- YOUR ASSIGNMENT: Restate word for word only the lines from the one with "Give the centre of each line below as (x, y)." through the end of the records; no pictures belong in the copy.

- EXCERPTED RECORDS:
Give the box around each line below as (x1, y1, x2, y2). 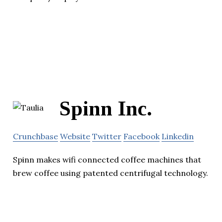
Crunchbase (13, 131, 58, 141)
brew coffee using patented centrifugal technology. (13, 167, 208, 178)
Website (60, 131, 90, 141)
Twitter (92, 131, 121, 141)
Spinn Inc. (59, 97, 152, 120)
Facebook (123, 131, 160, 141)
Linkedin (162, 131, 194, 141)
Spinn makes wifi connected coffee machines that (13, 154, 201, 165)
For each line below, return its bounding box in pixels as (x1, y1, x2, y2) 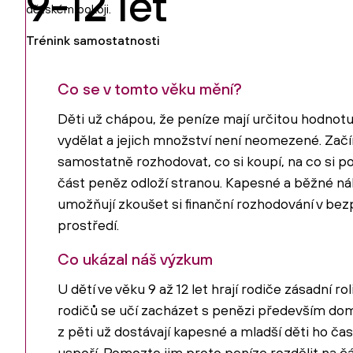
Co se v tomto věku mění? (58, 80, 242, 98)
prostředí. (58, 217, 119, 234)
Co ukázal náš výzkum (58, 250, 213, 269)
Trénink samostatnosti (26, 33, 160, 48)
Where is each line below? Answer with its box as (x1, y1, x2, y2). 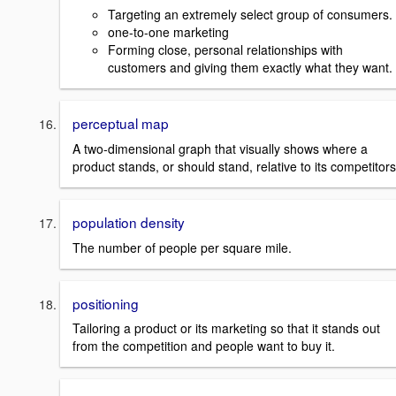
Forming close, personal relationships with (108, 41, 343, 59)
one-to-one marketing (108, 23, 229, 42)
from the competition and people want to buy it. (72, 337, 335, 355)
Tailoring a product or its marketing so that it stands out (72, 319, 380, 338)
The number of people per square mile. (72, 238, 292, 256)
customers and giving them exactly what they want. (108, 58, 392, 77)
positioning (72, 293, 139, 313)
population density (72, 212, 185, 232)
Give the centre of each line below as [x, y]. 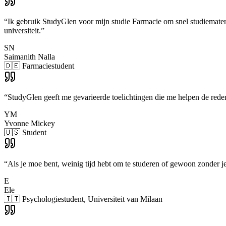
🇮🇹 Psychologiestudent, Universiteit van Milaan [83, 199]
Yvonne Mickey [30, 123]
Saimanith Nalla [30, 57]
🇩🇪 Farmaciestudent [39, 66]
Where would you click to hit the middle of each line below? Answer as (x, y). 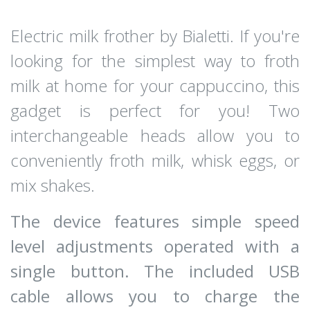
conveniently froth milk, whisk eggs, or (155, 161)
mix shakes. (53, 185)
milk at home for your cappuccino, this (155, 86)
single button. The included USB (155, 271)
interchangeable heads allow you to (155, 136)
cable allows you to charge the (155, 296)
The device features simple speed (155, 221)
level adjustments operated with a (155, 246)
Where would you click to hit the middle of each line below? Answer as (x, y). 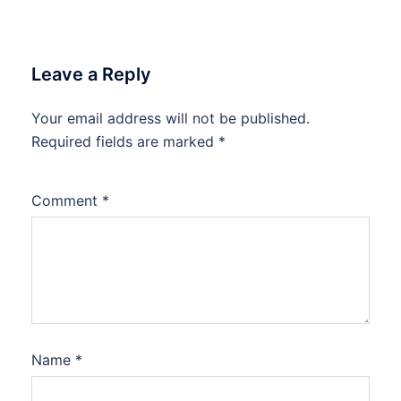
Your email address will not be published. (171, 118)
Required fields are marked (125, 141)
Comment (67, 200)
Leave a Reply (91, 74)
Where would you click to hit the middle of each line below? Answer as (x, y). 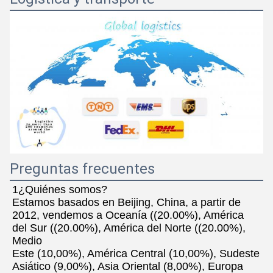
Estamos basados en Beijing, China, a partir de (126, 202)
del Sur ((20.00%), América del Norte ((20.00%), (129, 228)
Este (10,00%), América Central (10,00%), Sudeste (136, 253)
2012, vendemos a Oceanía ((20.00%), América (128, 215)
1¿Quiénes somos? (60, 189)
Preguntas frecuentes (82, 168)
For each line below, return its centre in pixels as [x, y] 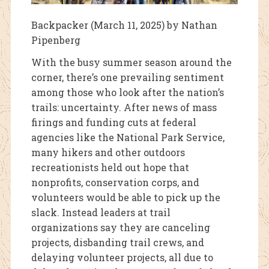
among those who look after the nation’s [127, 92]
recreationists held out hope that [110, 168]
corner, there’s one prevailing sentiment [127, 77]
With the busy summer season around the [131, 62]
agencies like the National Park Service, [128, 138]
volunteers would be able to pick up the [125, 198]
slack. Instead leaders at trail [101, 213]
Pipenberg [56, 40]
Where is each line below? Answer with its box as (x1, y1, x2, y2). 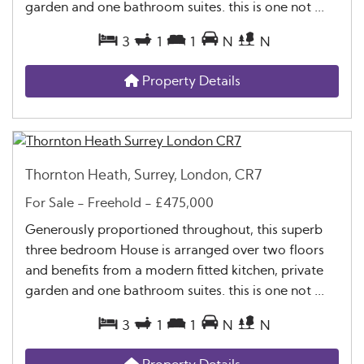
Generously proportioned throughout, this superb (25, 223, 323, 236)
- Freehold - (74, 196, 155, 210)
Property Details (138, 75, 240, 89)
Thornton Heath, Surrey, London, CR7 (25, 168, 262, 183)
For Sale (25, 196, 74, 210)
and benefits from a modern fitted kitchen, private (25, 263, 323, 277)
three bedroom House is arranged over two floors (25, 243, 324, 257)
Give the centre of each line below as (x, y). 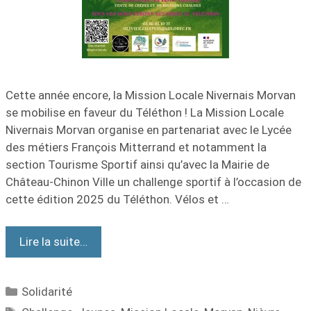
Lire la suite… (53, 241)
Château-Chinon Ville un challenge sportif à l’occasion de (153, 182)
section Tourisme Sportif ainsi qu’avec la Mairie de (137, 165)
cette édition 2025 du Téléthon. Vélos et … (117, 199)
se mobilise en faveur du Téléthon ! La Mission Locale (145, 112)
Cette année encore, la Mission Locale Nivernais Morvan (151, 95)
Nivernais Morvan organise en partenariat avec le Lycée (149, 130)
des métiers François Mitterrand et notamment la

- WRITTEN ANSWER:
Give the centre of each line below as (x, y). 
Lire la suite… (53, 241)
Château-Chinon Ville un challenge sportif à l’occasion de (153, 182)
section Tourisme Sportif ainsi qu’avec la Mairie de (137, 165)
cette édition 2025 du Téléthon. Vélos et … (117, 199)
se mobilise en faveur du Téléthon ! La Mission Locale (145, 112)
Cette année encore, la Mission Locale Nivernais Morvan (151, 95)
Nivernais Morvan organise en partenariat avec le Lycée (149, 130)
des métiers François Mitterrand et notamment la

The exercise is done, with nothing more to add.